START Materials provided
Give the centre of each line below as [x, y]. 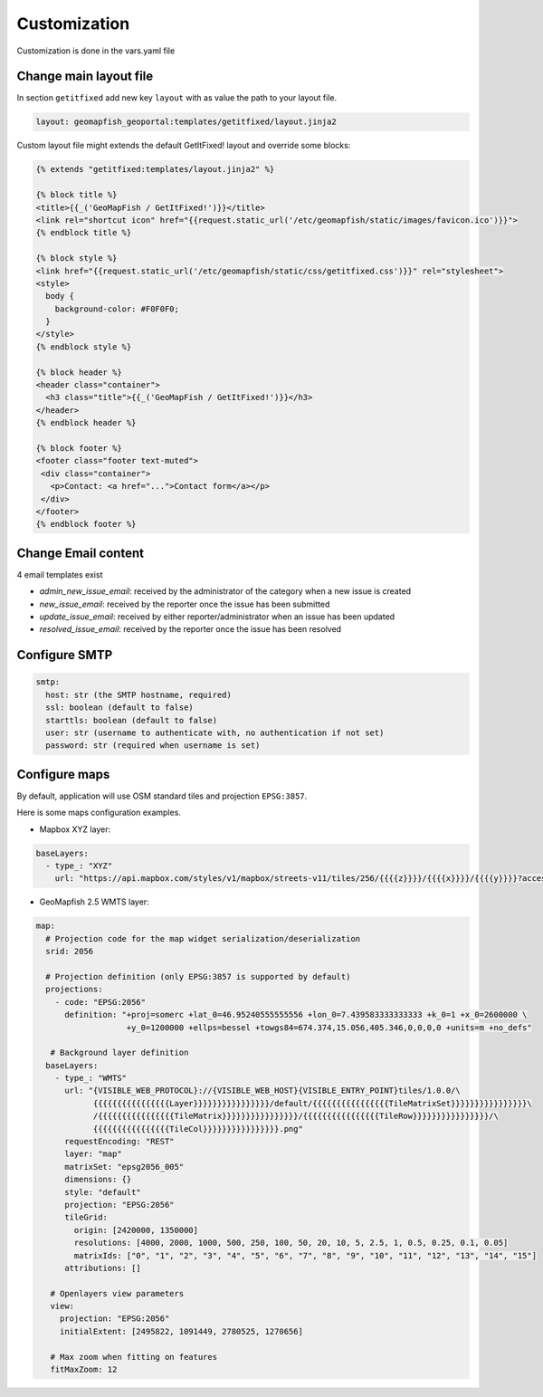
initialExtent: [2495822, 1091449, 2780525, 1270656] [181, 1331]
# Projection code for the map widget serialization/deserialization [203, 938]
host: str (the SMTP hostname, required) [139, 694]
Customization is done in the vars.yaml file [96, 51]
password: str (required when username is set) [153, 746]
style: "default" [103, 1192]
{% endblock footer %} [86, 524]
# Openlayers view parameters [117, 1293]
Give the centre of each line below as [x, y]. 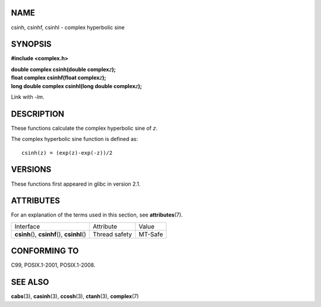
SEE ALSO [30, 282]
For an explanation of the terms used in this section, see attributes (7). [97, 215]
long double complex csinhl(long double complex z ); [76, 86]
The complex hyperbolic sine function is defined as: [75, 139]
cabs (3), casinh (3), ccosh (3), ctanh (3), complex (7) [75, 296]
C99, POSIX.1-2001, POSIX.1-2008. [53, 265]
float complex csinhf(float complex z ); [59, 78]
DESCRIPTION [38, 114]
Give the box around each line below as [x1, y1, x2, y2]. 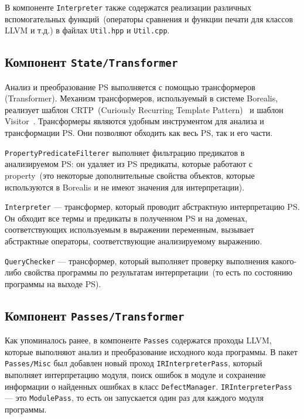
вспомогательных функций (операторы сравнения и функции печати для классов [5, 12, 293, 25]
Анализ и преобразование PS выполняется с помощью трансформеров [5, 80, 255, 93]
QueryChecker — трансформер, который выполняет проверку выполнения [5, 254, 269, 267]
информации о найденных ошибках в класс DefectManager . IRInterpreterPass [5, 380, 292, 392]
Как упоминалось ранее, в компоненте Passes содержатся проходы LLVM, [5, 334, 272, 346]
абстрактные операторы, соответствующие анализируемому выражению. [5, 234, 262, 247]
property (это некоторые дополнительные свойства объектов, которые [5, 169, 255, 181]
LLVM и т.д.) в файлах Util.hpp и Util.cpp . [5, 24, 170, 36]
END Materials provided
- Your assignment -
Check each line above for the word "операторы" and copy the ones that have it.

- The answer -
вспомогательных функций (операторы сравнения и функции печати для классов [5, 12, 293, 25]
абстрактные операторы, соответствующие анализируемому выражению. [5, 234, 262, 247]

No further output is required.